Saved entries
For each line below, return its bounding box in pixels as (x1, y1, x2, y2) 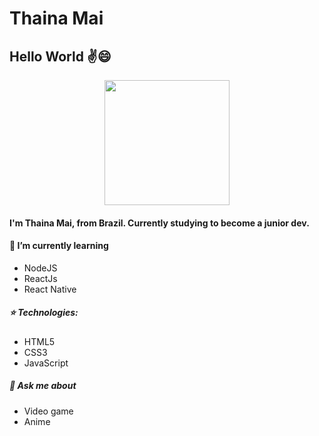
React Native (23, 283, 77, 295)
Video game (23, 405, 74, 417)
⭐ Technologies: (9, 307, 79, 319)
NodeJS (23, 262, 58, 274)
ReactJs (23, 272, 58, 284)
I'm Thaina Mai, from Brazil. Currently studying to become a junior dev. (9, 217, 310, 229)
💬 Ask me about (9, 380, 77, 392)
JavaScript (23, 357, 69, 369)
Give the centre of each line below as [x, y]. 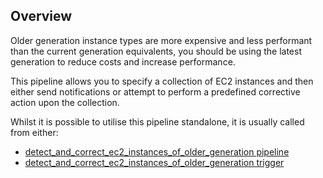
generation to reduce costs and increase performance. [123, 61]
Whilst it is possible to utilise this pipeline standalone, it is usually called [157, 121]
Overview [41, 16]
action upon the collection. [65, 102]
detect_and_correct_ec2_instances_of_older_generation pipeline [157, 151]
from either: [34, 132]
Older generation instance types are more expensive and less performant [161, 40]
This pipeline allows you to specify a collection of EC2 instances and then [162, 81]
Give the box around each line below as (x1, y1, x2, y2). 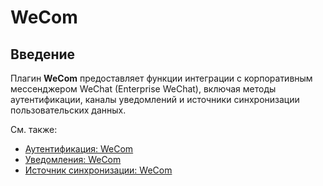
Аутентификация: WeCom (24, 143, 134, 155)
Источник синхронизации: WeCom (24, 164, 173, 176)
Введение (10, 46, 76, 63)
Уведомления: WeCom (24, 154, 122, 165)
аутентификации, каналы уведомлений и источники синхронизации (10, 94, 300, 105)
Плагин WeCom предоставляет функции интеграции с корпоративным (10, 72, 313, 84)
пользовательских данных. (10, 104, 127, 116)
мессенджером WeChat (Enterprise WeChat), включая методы (10, 83, 277, 95)
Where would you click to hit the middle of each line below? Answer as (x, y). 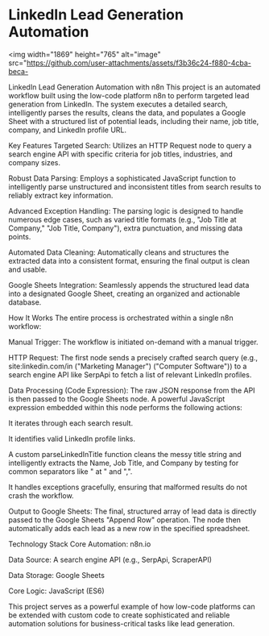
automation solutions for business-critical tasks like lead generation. (122, 623)
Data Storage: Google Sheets (56, 575)
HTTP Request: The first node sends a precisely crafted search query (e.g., (133, 357)
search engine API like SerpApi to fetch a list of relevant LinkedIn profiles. (130, 374)
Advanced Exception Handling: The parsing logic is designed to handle (126, 210)
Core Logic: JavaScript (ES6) (56, 591)
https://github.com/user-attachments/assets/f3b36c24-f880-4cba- (139, 63)
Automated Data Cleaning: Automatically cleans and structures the (119, 252)
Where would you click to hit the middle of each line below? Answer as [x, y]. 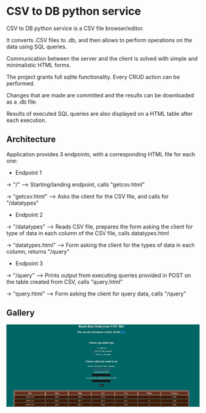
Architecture [31, 139]
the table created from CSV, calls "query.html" [65, 282]
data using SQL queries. [37, 47]
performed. [21, 83]
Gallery [21, 313]
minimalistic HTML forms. [39, 65]
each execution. [27, 120]
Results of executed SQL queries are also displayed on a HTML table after [100, 113]
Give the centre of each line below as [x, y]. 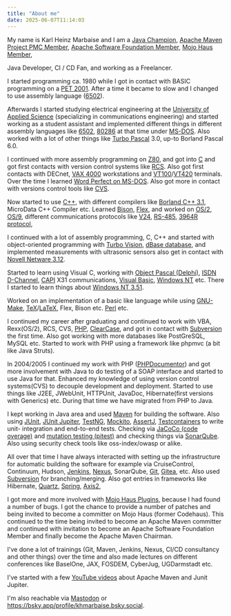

### How to complete this task:
Leave out the pictures. Return exactly the lines from the first line of the records to the line bearing "ReactJs (23, 272, 58, 284)", inclusive.

### Worked solution:
For each line below, return its bounding box in pixels as (x1, y1, x2, y2) 
React Native (23, 283, 77, 295)
Video game (23, 405, 74, 417)
⭐ Technologies: (9, 307, 79, 319)
NodeJS (23, 262, 58, 274)
ReactJs (23, 272, 58, 284)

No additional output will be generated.